Wine and Spirits Tax Eliminated Permanently
Trial period ends, but beer not tax exempt
By Lauren Daley
The trial period is over: the 7-percent wine and spirits tax has been eliminated for good in Rhode Island liquor stores. Beer is not on the tax exemption list.
The sales tax elimination — which had been in effect on a temporary trial basis since Dec. 1, 2013 through early 2015 — is now permanent. It officially went into effect on July 1, the start of the new fiscal year, as part of the state budget signed into law by Gov. Gina Raimondo.
The state saw a 13.9 percent increase in sales volume during that trial period, according to Rep. Jan Malik (D-Warren), a longtime proponent of abolishing sales tax in Rhode Island and owner of Malik’s Fine Wine & Spirits in Warren, R.I., located on the Massachusetts border.
“The numbers don’t lie. When you get competitive with sales tax, it keeps people in Rhode Island, and it brings people from Massachusetts and Connecticut over the border,” Malik said. “Government is supposed to allow businesses to expand and grow; the state did the right thing.”
Malik said the law “evens the playing field,” as some 26 percent of Rhode Island’s liquor stores border Massachusetts, a state with no sales tax on liquor. He estimates those Rhode Island stores lose at least 15 to 20 percent of business to liquor stores across the border. Connecticut has a 6.35 percent sales tax.
Malik called the elimination a “win-win-win” for the stores, the state and customers. Store owners are “happy. They appreciate what the state did for them. This makes them able to run their own store[s] [and] not be at a disadvantage,” he said. His own store “was up pretty well, not 13.9, but double digits. I see new faces, too… I notice a lot more cars from Massachusetts in my parking lot… Consumers are happy… Now that they know [the sales tax elimination is] permanent, people are happy that it gives them [a] little money in their pockets.”
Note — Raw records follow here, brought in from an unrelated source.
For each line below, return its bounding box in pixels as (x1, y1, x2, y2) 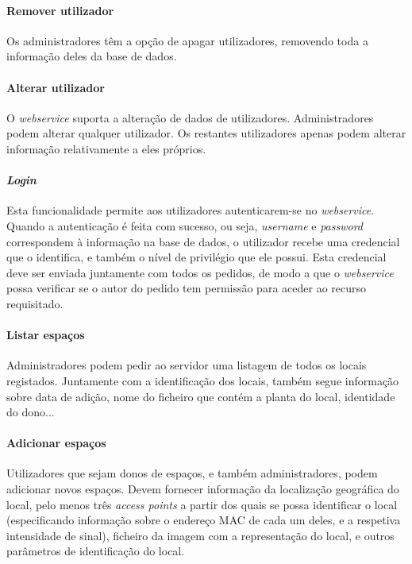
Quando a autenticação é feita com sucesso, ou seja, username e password (6, 217, 364, 234)
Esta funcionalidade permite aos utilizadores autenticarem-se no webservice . (6, 202, 375, 218)
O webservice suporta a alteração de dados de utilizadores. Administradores (6, 109, 374, 126)
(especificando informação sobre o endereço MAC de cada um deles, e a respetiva (6, 512, 401, 528)
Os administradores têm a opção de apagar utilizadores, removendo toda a (6, 32, 368, 48)
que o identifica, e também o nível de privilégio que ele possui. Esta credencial (6, 249, 387, 265)
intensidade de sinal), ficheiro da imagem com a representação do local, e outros (6, 527, 395, 543)
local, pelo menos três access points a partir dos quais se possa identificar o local (6, 496, 398, 512)

The temporary elimination trial started Dec. 1, 2013; all state liquor stores had to report sales numbers to the state tax collector by Feb. 1 of this year, Malik said. “Distributors also had to report how much they took in to the state,” he continued. State officials then studied the effects of the trial. “They saw numbers were up 13.9 [percent] in sales. This is also about getting people back to work in the state of Rhode Island,” he said.
He predicts that percentage will rise in the next few years. “There are still people who don’t realize there’s no sales tax in Rhode Island. I still have people coming in to my store who didn’t realize it. It’s going to take a while. I think the next few years will [see sales] increases.”
At City Liquors in Providence, sales have gone up about 12 percent since the start of the trial period, estimates owner Ken Khoury. More recently, in the last month, he’s seen “probably around 8 to 10 percent increase in traffic flow,” he said.
He said both sales and traffic have been slowly increasing “month by month” since the start of the elimination trial period in December 2013. “It started out slow, last year really picked up. More and more people are finding out… I have people saying, ‘I guess I don’t have to go to Massachusetts anymore,’” said Khoury, whose store is near the Massachusetts border.
Will Tang, manager and owner of Warehouse Liquors in Woonsocket, R.I., on the Massachusetts border, said the elimination “definitely helps out a lot. Sales were going down at one point when Massachusetts eliminated sales tax, and now we’re turning back up a little. If we didn’t have the sales tax eliminated, we probably would’ve gone down again,” he said. “My store is right on the border, worth it to take the trip to buy, because my prices are a little lower… If someone wants a bottle of wine, they pick up beer, too.”